# 03 - Build Foundation Sets

## Overview
Join laps with weather and events to create processed base tables.

In [6]:
import sys
from pathlib import Path
sys.path.insert(0, str(Path.cwd().parent / 'src'))

import pandas as pd
from f1ts import config, io_flat, foundation, validation

## Load

In [7]:
interim_dir = config.paths()['data_interim']
raw_dir = config.paths()['data_raw']

laps_interim = io_flat.read_parquet(interim_dir / 'laps_interim.parquet')
sessions = io_flat.read_csv(raw_dir / 'sessions.csv')

# Load all weather files
weather_files = list(raw_dir.glob('*_weather.csv'))
weather_data = []
for wf in weather_files:
    weather_data.append(pd.read_csv(wf))
weather_raw = pd.concat(weather_data, ignore_index=True) if weather_data else pd.DataFrame()

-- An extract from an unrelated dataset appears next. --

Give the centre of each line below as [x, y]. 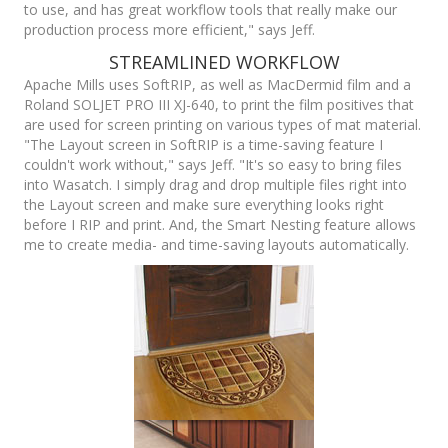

✓ Loaded laps_interim.parquet: 2,533 rows, 13 cols
  Dtypes: {'session_key': dtype('O'), 'driver': dtype('O'), 'lap': dtype('int64'), 'lap_time_ms': dtype('int64'), 'sector1_ms': dtype('int64'), 'sector2_ms': dtype('int64'), 'sector3_ms': dtype('int64'), 'compound': dtype('O'), 'tyre_life': dtype('int64'), 'is_pit_lap': dtype('bool'), 'track_status': dtype('O'), 'stint_id': dtype('int64'), 'tyre_age_laps': dtype('int64')}
✓ Loaded sessions.csv: 3 rows, 6 cols


## Transform

In [8]:
laps_processed, stints, events = foundation.foundation_pipeline(
    laps_interim, weather_raw, sessions
)

Starting foundation pipeline...
✓ Extracted 2 events
✓ Built processed laps: 2,533 rows
✓ Built stint aggregations: 120 stints


  laps[col] = laps.groupby('session_key')[col].fillna(method='ffill')
  laps[col] = laps.groupby('session_key')[col].fillna(method='bfill')
  laps[col] = laps.groupby('session_key')[col].fillna(method='ffill')
  laps[col] = laps.groupby('session_key')[col].fillna(method='bfill')
  laps[col] = laps.groupby('session_key')[col].fillna(method='ffill')
  laps[col] = laps.groupby('session_key')[col].fillna(method='bfill')
  laps[col] = laps.groupby('session_key')[col].fillna(method='ffill')
  laps[col] = laps.groupby('session_key')[col].fillna(method='bfill')
  laps[col] = laps.groupby('session_key')[col].fillna(method='ffill')
  laps[col] = laps.groupby('session_key')[col].fillna(method='bfill')


## Validate

In [9]:
validation.validate_uniqueness(laps_processed, ['session_key', 'driver', 'lap'], 'laps_processed')
print('✓ Validations passed')

✓ Uniqueness validation passed for laps_processed on ['session_key', 'driver', 'lap']
✓ Validations passed


## Save

In [10]:
processed_dir = config.paths()['data_processed']
io_flat.write_parquet(laps_processed, processed_dir / 'laps_processed.parquet')
io_flat.write_parquet(stints, processed_dir / 'stints.parquet')
io_flat.write_parquet(events, processed_dir / 'events.parquet')
print('✓ Saved processed data')

✓ Saved laps_processed.parquet: 2,533 rows, 22 cols
✓ Saved stints.parquet: 120 rows, 14 cols
✓ Saved events.parquet: 2 rows, 4 cols
✓ Saved processed data


## Repro Notes

- Joined laps with weather and events
- Built stint aggregations
- Extracted racing events from track status